Coligações negativas, fama e proveito
Assim de repente, parece-me que seria mais compreensível que o PSD de Rui Rio estivesse ao lado do PCP e do BE na actualização das tabelas de IRS à taxa de inflacção em vez de andar a fazer contas no joelho sobre contrapartidas para a baixa do IVA da electricidade.
O diálogo que supostamente mantém com Rui Rio “é mais fama do que proveito”, desabafava António Costa, no início desta semana, em entrevista ao Jornal de Notícias. Parece que sim, a avaliar pela discussão em curso do Orçamento do Estado (OE) para 2020, em que o PSD pôs ontem o Governo à beira de um ataque de nervos com a ameaça de descida do IVA da electricidade.

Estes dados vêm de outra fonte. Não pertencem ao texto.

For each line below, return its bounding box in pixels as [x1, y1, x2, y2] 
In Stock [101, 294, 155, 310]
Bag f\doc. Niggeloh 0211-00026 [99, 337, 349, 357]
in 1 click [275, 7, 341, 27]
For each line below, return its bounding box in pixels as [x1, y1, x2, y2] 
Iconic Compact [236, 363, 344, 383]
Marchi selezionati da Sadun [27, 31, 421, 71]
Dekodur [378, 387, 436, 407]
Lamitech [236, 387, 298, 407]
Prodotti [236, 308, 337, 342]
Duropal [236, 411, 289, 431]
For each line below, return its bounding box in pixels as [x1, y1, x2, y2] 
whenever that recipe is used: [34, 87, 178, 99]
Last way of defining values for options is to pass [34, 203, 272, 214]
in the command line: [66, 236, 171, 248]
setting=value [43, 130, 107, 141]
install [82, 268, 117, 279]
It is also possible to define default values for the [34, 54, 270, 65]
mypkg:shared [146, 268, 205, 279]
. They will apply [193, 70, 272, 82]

O Governo estava confiante que o OE seria aprovado sem grandes problemas e a verdade é que os votos para viabilizar o documento surgiram ainda antes da maratona de votações começar. Havia, pois, tranquilidade. Mas Costa sentiu ontem, e anteontem, na pele uma amostra das coligações negativas inesperadas que ensombraram Sócrates em 2009, quando sujeitou a votos o seu primeiro Orçamento sem maioria absoluta.

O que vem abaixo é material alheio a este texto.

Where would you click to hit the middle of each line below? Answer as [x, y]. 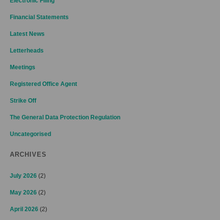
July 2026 [23, 176]
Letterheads [27, 51]
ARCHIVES [28, 154]
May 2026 [23, 192]
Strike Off [23, 101]
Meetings [23, 67]
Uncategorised [30, 134]
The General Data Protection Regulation [65, 117]
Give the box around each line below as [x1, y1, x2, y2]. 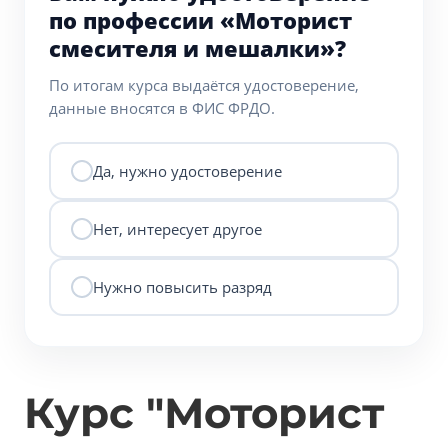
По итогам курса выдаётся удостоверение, [49, 75, 359, 95]
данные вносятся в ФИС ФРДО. [49, 98, 275, 118]
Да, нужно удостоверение [93, 160, 282, 181]
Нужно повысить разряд [93, 276, 272, 297]
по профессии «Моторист [49, 5, 352, 35]
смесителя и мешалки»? [49, 33, 346, 63]
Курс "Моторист [24, 387, 384, 439]
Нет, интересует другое [93, 218, 262, 239]
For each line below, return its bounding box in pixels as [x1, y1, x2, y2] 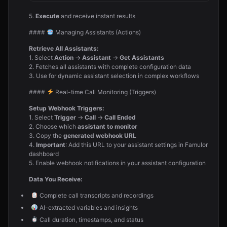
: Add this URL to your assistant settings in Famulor [65, 141, 208, 148]
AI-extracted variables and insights [37, 204, 138, 211]
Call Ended [104, 113, 136, 121]
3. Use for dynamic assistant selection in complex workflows [29, 72, 199, 80]
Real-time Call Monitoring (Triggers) [53, 88, 156, 96]
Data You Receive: [29, 175, 83, 183]
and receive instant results [59, 12, 135, 20]
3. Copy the [29, 132, 63, 139]
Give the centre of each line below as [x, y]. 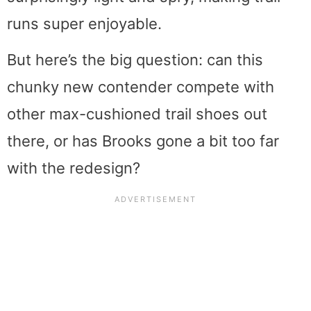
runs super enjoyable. [84, 24]
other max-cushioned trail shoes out [137, 114]
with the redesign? [74, 168]
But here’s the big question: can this [135, 60]
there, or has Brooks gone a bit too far [143, 141]
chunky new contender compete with [141, 87]

Vejamos algumas das coligações negativas que se formaram:
- Fim da rede circular do Metro de Lisboa
- Fim das cativações no INEM, ADSE, Infarmed e Entidade Reguladora da Saúde
- Possibilidade das micro e pequenas empresas poderem usar créditos fiscais para abater pagamentos, ou seja, aquando do pagamento de obrigações tributárias, as empresas que detenham créditos junto do Estado poderão fazer simplesmente um acerto de contas com o Estado.

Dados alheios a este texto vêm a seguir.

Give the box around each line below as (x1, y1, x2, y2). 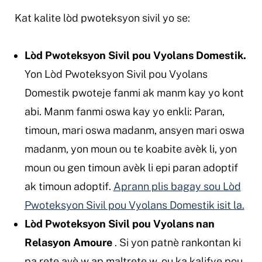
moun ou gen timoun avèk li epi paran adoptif (24, 161, 238, 174)
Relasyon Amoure (24, 236, 112, 249)
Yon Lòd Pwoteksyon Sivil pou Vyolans (24, 67, 208, 80)
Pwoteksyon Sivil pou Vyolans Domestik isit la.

- Criação de gabinetes de acolhimento ao cuidador informal
Algumas destas coligações têm um destinatário: Mário Centeno e o seu superávit. Mas se virmos com atenção, houve também situações curiosas em que o PSD, que tentou fazer voz grossa com a posição sobre o IVA da electricidade, acabou por dar a mão ao PS, evitando, nas palavras dos socialistas, despesa acrescida:
- Maior aumento de pensionistas
Primeiro, o PSD votou a favor, ao lado dos partidos mais à esquerda, de um aumento de dez euros para todos os pensionistas com pensões acima de 1,5 vezes o Indexante de Apoios Sociais, mas acabou por recuar, permitindo o seu chumbo. - Complemento Solidário para Idosos
O mesmo aconteceu com o Complemento Solidário para Idosos (CSI). PSD votou favoravelmente a proposta do PCP de retirar todos os rendimentos dos filhos do apuramento do Complemento Solidário para Idosos (CSI), mas depois corrigiu o seu sentido de voto. Apenas ficarão de fora nos dois escalões de rendimentos mais baixos. - Actualização das tabelas de IRS à taxa da inflacção
O PCP tentou mas não conseguiu. PSD juntou-se ao PS e ajudou a travar a a actualização das tabelas de IRS ao valor da inflacção, permanecendo assim o aumento de 0,3% previsto pelo Governo. - Apoio a professores deslocados
A proposta para a criação de um apoio aos docentes deslocados, apresentada pelo PEV, foi chumbada com os votos contra do PS, do PSD e do CDS e com a abstenção da Iniciativa Liberal. - Contabilização integral de todo o tempo de serviço congelado
Depois da confusão com os professores na anterior legislatura, o PS teve agora sem problemas a ajuda do PSD para inviabilizar a contabilização integral de todo o tempo de serviço das carreiras e corpos especiais para efeitos de progressão na carreira. - Reforço da Polícia Marítima, do SEF e das autarquias
Foi a abstenção do PSD que permitiu o chumbo das propostas de contratação de 50 agentes para a Polícia Marítima (do PCP), vinculação dos trabalhadores contratados a termo nas autarquias locais (do PCP), reforço do número de psicólogos nas forças de segurança, nos serviços de emergência médica e nos serviços de protecção e socorro (do Chega e do PEV) e contratação de psicólogos para os serviços prisionais (PEV).
Assim de repente, parece-me que seria mais compreensível que o PSD de Rui Rio estivesse ao lado do PCP e do BE na actualização das tabelas de IRS à taxa de inflacção em vez de andar a fazer contas no joelho sobre contrapartidas para a baixa do IVA da luz.